The dummy choice might however be used for some other reason (not just to collect ratings). One could for example have an election that would be inconclusive if the winner loses to the dummy choice (acceptability limit). In that situation you would get the (0%) ratings sort of free, without really asking for ratings :-) .
> - If there is no dummy choice, then the worst ranked is 0%
>
> Now what should the function look like for the choices in between?
> - Linear (as it is easy and middle ground)?
> - Logarithmic/exponential (as choices might mostly near good solutions or mostly bad)?
> - Gaussian (as we are talking about Bayesian regret)?
> - Result of some clever computation based on vote statistics?
I'll try to address the problem of measuring in between candidate satisfaction measures using some simple examples.
49: a=100, b=99, c=0
02: b=100, a=1, c=0
49: c=100, b=99, a=0
It is not possible to see from these rankings that voters like b very much.
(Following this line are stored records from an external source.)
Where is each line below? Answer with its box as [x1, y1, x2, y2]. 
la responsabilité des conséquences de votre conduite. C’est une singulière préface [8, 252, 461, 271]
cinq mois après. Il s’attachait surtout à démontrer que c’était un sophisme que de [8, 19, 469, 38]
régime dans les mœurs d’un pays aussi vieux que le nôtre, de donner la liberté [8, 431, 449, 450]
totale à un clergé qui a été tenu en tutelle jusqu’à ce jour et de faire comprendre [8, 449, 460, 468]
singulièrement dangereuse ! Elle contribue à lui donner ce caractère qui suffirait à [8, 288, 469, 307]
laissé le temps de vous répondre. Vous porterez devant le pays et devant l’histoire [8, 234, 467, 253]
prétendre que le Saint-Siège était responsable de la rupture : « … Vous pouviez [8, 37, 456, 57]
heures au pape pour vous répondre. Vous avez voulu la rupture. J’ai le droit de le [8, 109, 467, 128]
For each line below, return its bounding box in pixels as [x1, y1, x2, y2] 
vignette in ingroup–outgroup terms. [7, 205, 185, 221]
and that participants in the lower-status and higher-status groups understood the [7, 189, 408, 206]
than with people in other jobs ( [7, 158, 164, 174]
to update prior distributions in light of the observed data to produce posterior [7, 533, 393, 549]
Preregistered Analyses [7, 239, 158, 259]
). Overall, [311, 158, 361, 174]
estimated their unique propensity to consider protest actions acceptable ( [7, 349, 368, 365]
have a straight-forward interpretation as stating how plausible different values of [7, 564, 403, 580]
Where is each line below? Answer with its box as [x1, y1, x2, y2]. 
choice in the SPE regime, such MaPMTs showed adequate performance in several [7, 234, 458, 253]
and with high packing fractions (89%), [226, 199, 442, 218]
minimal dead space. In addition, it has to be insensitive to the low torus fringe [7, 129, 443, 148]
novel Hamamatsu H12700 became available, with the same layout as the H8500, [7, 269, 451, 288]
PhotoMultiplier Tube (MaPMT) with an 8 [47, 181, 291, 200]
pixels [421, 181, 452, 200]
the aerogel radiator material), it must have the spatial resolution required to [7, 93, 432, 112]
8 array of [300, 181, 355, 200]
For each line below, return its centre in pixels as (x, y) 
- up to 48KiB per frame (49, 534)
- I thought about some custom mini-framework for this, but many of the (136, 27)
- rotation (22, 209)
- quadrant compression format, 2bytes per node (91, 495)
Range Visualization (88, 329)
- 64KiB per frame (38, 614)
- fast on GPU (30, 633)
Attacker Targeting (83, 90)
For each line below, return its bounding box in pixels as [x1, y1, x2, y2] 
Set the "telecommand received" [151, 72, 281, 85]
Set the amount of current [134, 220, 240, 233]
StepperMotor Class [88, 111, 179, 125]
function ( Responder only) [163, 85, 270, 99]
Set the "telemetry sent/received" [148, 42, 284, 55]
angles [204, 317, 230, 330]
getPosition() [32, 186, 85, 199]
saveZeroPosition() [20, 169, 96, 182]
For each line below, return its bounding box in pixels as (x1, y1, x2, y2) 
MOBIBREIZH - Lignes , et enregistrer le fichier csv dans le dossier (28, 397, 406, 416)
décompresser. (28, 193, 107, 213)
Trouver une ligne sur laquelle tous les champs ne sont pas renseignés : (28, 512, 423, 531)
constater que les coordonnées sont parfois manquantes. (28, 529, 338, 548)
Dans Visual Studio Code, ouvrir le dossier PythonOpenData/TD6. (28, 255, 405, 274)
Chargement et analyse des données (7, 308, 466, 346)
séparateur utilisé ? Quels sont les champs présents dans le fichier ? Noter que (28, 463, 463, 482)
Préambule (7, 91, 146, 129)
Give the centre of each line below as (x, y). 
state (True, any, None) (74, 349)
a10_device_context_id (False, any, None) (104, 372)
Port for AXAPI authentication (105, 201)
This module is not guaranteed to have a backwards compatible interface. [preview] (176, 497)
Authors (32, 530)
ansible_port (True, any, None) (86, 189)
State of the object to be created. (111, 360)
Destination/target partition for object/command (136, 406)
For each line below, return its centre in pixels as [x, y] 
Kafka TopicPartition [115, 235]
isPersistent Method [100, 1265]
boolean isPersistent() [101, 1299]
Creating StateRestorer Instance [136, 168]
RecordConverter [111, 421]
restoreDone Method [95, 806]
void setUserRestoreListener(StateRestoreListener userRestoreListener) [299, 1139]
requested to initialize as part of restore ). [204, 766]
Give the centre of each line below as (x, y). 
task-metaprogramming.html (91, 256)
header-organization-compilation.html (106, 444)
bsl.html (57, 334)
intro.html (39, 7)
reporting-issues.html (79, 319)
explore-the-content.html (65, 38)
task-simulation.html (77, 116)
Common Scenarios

The ratings could be as well:
49: a=100, b=1, c=0
02: b=100, a=1, c=0
49: c=100, b=1, a=0
We might have also some problems with clones.
50: a1 > a2 > a3 > a4 > b
50: b > a1 > a2 > a3 > a4
Most functions will give a1 a high score although b voters might dislike a1 about as much as a1 voters dislike b.
In summary, if you want to estimate satisfaction based on the given rankings (and maybe the acceptability threshold), you must make some assumptions like having an even distribution of candidates (in the voter opinion space). Collecting ratings (and deriving rankings from them) would be one step simpler, but not be problem free either.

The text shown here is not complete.